The concept iteration phase
By now, you’re fairly excited at having a clever concept but you want to see if you can squeeze any creative juice more from it. This is because a clever concept can fall flat or not seem that clever after you’re used to the idea. Secondly, a clever concept can lead to a really clever concept, if you persevere.
For one or more concepts, the designer will play around with the basic premise and produce dozens of variations.
Variations will bring in new ideas and design embellishments but overall the concept should be solid and unwavering.
At this point, the designer may decide to switch to using Adobe Illustrator to draw. This will slow him/her down, so you won’t get as many concepts, however, the advantage is that you’re getting a more accurate representation of the final logo.

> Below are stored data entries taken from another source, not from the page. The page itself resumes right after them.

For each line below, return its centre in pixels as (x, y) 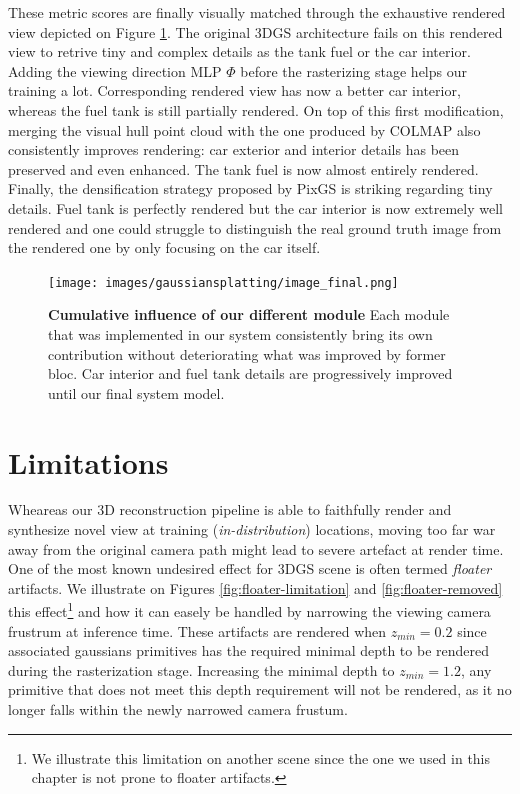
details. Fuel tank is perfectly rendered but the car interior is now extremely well (255, 207)
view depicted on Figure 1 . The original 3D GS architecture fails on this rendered (255, 31)
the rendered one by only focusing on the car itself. (164, 247)
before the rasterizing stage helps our (353, 70)
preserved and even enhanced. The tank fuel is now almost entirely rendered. (243, 168)
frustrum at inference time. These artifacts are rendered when (197, 630)
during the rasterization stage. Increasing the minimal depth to (201, 669)
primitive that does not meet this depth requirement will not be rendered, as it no (260, 689)
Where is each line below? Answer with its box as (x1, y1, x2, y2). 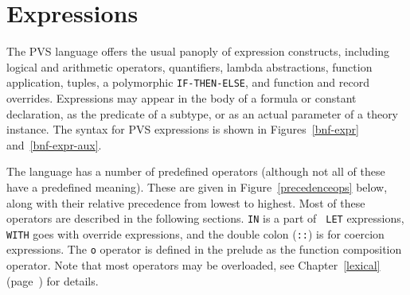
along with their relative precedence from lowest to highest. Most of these (6, 194, 365, 211)
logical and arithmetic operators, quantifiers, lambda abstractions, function (6, 58, 373, 75)
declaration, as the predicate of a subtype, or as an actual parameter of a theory (6, 105, 399, 122)
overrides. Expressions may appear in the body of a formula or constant (6, 89, 357, 106)
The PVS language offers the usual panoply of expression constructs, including (6, 43, 390, 60)
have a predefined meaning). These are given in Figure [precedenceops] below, (6, 178, 388, 195)
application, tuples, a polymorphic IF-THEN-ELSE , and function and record (6, 74, 370, 91)
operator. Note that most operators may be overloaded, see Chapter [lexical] (6, 257, 381, 274)
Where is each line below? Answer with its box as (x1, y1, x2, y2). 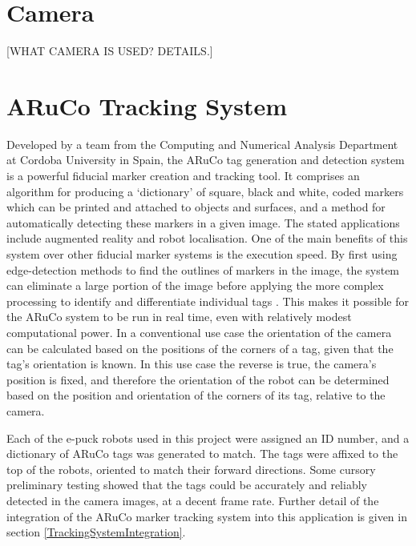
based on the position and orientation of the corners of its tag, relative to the (6, 387, 386, 403)
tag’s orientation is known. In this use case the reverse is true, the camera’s (6, 355, 377, 372)
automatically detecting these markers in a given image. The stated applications (6, 214, 400, 231)
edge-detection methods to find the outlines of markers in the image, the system (6, 261, 400, 278)
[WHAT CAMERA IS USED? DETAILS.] (6, 42, 213, 59)
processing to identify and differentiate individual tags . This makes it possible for (6, 292, 409, 309)
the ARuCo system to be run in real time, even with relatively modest (6, 308, 352, 325)
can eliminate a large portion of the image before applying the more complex (6, 277, 384, 294)
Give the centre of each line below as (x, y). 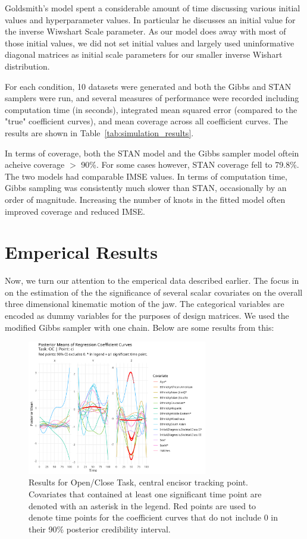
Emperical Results (82, 252)
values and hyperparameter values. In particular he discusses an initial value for (150, 19)
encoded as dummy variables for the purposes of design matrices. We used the (147, 315)
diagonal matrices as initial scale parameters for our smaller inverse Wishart (144, 54)
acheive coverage (35, 164)
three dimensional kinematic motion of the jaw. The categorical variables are (145, 304)
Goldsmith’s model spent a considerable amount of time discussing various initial (153, 8)
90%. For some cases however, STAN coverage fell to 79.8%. (190, 164)
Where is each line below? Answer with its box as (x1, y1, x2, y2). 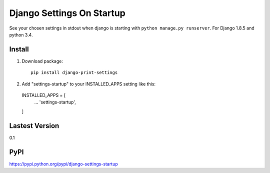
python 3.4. (9, 31, 33, 37)
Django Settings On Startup (9, 7, 126, 18)
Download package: (21, 58, 63, 64)
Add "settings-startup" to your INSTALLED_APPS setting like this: (21, 80, 156, 87)
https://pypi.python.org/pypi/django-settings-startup (9, 160, 118, 167)
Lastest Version (9, 121, 59, 130)
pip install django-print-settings (30, 70, 118, 75)
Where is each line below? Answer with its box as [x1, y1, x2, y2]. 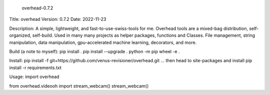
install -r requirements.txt [9, 65, 62, 71]
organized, [9, 32, 31, 38]
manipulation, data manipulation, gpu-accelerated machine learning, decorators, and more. [9, 39, 197, 45]
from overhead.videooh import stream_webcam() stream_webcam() [9, 83, 149, 89]
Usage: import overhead [9, 74, 59, 80]
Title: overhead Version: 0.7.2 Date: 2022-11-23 [9, 16, 106, 22]
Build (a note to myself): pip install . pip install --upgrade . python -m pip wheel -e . [9, 48, 180, 54]
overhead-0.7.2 [21, 5, 53, 11]
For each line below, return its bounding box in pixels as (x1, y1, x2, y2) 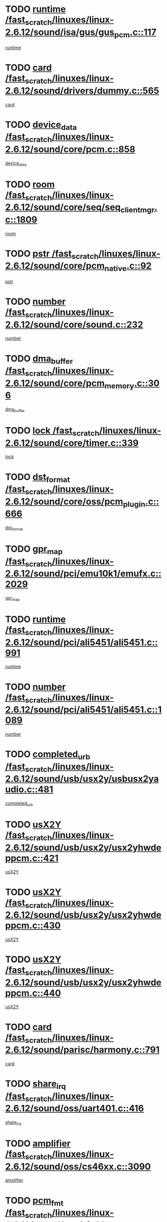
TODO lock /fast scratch (5, 425, 100, 438)
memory (104, 381, 135, 391)
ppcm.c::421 (5, 852, 59, 864)
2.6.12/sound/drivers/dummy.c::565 (5, 85, 160, 96)
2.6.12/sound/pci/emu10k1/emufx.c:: (5, 568, 162, 579)
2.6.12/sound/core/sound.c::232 (5, 319, 144, 330)
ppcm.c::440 (5, 987, 61, 999)
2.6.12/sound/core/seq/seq (5, 202, 121, 213)
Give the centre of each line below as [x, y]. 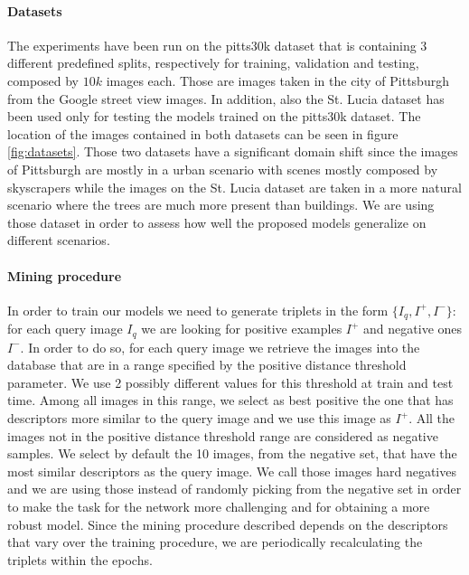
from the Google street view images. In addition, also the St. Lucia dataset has [226, 98]
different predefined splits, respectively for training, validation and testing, [213, 63]
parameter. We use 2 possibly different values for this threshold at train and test [230, 382]
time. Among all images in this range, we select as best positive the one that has [230, 400]
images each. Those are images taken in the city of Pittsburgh [277, 80]
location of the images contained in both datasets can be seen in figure [203, 133]
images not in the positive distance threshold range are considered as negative [223, 435]
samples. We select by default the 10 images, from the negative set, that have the [232, 453]
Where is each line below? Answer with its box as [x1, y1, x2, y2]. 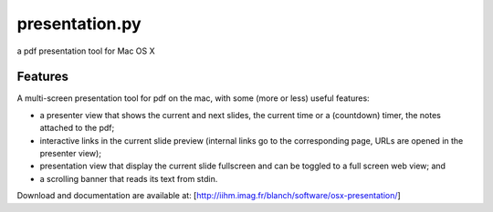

Single logo refinement phase
You’ve chosen a logo but now it needs polishing. Letter Kerning, color balance, perfecting shapes and line thicknesses. You can ask the designer to show you multiple variations of the logo in different colors, kerning (the spacing between individual letters).
Logos must also go through final testing on various colored background, and color inversions to test its overall flexibility.
Logos must be ruthlessly simplified. Logos need to be simple to be useful. Cheap logos are busy and complex.
The “how to use this logo” guidebook
This is a book where you describe how your logo should and shouldn’t be used. It’s not a necessity but it does help, especially if you’re working with contract designers and internal marketing people, who may not have training in logo design and branding. See Corporate and brand identity.
10 tips on avoiding a bad logo
Our designers will follow your instructions, so give them bad input and they may object, but ultimately they will follow.
- Don’t go for the obvious or literal link between business and logo. For example, renovation firms using roof tops.
- Don’t use the internet too much. Logo designs are trendy, trendy is good but it date you to a particular period and you’ll find your logo looking the same as everyone else’s.
- Design your logo alongside your business name. This will avoid you using initials for logos.
- Don’t copy famous logos
- Don’t make puns
- Don’t use a freelancer or design contests, unless you want to start again.
- Let the designer do their job
- Don’t use established clichés, like trees, lightbulbs, arcs, hands.
- Avoid gradients, too many colors, circles anything too detailed.
- Choose your font carefully and avoid overused fonts.